* **What you have to do**: With pictures left out, extract every line between the start of the records below and the line holding "that induce isomorphisms", inclusive.

--- Record extracts Enclosed Below ---

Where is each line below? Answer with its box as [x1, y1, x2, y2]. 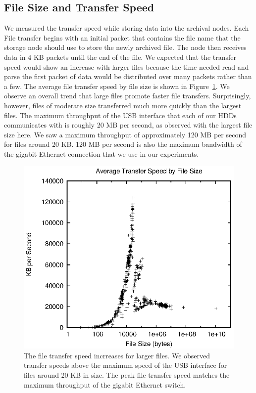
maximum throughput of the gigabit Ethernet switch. [24, 379, 186, 390]
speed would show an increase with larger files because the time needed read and [4, 61, 249, 72]
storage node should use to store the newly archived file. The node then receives [4, 42, 247, 52]
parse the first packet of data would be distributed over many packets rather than [4, 71, 252, 82]
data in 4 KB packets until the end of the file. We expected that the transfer [4, 51, 237, 62]
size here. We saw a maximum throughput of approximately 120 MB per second [4, 129, 247, 139]
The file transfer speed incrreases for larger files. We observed [24, 350, 210, 360]
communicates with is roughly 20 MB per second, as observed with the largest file [4, 120, 253, 130]
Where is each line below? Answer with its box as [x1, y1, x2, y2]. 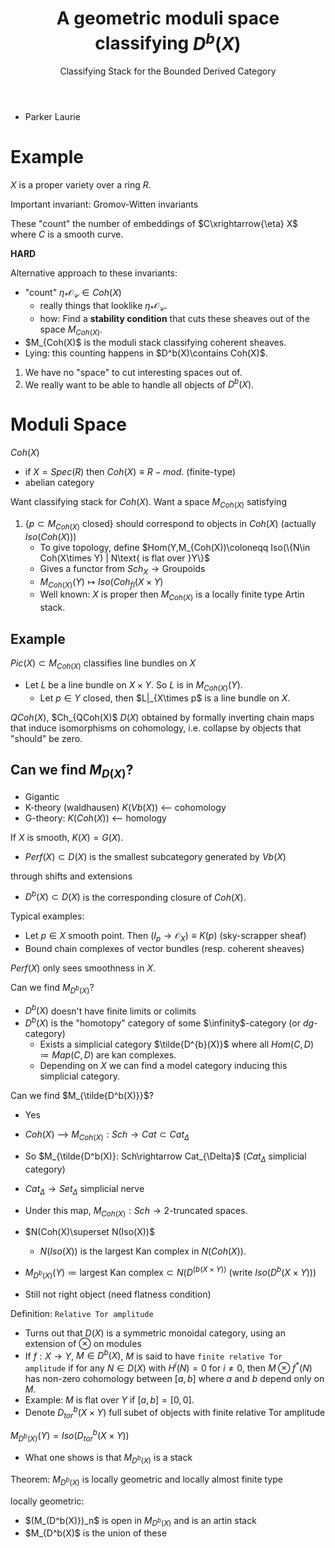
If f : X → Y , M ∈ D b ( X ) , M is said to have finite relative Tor [24, 1348, 283, 1362]
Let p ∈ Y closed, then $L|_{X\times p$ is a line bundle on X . [39, 692, 291, 704]
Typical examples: [10, 910, 85, 922]
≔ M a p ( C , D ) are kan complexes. [39, 1049, 177, 1061]
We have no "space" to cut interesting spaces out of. [24, 366, 243, 378]
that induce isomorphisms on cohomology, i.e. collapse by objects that [10, 722, 302, 734]
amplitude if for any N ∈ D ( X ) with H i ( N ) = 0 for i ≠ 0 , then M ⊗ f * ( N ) [24, 1360, 313, 1374]
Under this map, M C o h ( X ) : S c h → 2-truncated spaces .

--- End of Enclosed Record extracts ---

* **Response for this exercise**:
Where is each line below? Answer with its box as [x1, y1, x2, y2]. 
maximum throughput of the gigabit Ethernet switch. [24, 379, 186, 390]
speed would show an increase with larger files because the time needed read and [4, 61, 249, 72]
storage node should use to store the newly archived file. The node then receives [4, 42, 247, 52]
parse the first packet of data would be distributed over many packets rather than [4, 71, 252, 82]
data in 4 KB packets until the end of the file. We expected that the transfer [4, 51, 237, 62]
size here. We saw a maximum throughput of approximately 120 MB per second [4, 129, 247, 139]
The file transfer speed incrreases for larger files. We observed [24, 350, 210, 360]
communicates with is roughly 20 MB per second, as observed with the largest file [4, 120, 253, 130]
Where is each line below? Answer with its box as [x1, y1, x2, y2]. 
If f : X → Y , M ∈ D b ( X ) , M is said to have finite relative Tor [24, 1348, 283, 1362]
Let p ∈ Y closed, then $L|_{X\times p$ is a line bundle on X . [39, 692, 291, 704]
Typical examples: [10, 910, 85, 922]
≔ M a p ( C , D ) are kan complexes. [39, 1049, 177, 1061]
We have no "space" to cut interesting spaces out of. [24, 366, 243, 378]
that induce isomorphisms on cohomology, i.e. collapse by objects that [10, 722, 302, 734]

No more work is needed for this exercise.